我記得後來我走出了房間,在走廊上,年長的護士像旅遊團導遊用話術強制旅客進店消費一樣,拉著我讓我用手機預約了兩天後的號。
後來我複診,兩個年輕的白大褂不見了,女醫生桌邊坐著一個五六十歲的男醫生。他們帶我去了隔壁的小房間,那裡放著一臺監測裝置。我這次是身上貼著電極貼,手指上夾著個小夾子和他們對話的。
這次主要是那個年紀比較大的男醫生在和我長談,他問得更加細緻,特別喜歡問我對一些事物的看法和感想,過程持續了有大概2個小時。
然後醫生和我說:“你出現了嚴重的軀體化症狀。”
什麼玩意?
我?
軀體長瘤子了?
然後醫生給我開了一週的藥,讓我按時吃藥。護士像是導遊附體,又給我安利了一堆心理診所,讓我去見一見心理醫生。
我期間換過好幾次藥,體驗下來,最穩定有效的還是鹽酸氟西汀。主要是副作用比較小。
然後見這些心理醫生,反而讓我情況加重了。
他們給我的感覺真的好像AI啊,還是那種邏輯未完善,經常出bug的那種開發進度只到一半,還在測試中的AI。
他們總是試圖把我行為邏輯情感化。
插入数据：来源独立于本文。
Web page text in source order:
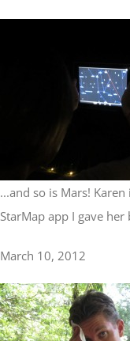
...and so is Mars!
StarMap app I gave
March 10, 2012

我不知道我的表述,能不能讓大家理解到我的意思。我是天生的,以結果和目標為導向的人。
比如說我定下來這篇小說的大綱,確定我要寫大概240章,每天8點~9點上傳新章節。在達成目標的過程中,我腦中是不存在努力、毅力這種概念的。我只是花費我現有的精力和時間,去完成我設定的目標,僅此而已。